◆ **Task details**
Make an exact copy of every entry, leaving the pictures out.

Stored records
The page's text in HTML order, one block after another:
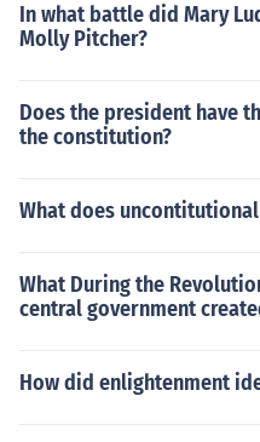
In what battle did Mary
Molly Pitcher?
Does the president have
the constitution?
What does uncontitutional
What During the
central government
How did enlightenment

◆ **Result for this task**
The page's text in HTML order, one block after another:
In what battle did Mary
Molly Pitcher?
Does the president have
the constitution?
What does uncontitutional
What During the
central government
How did enlightenment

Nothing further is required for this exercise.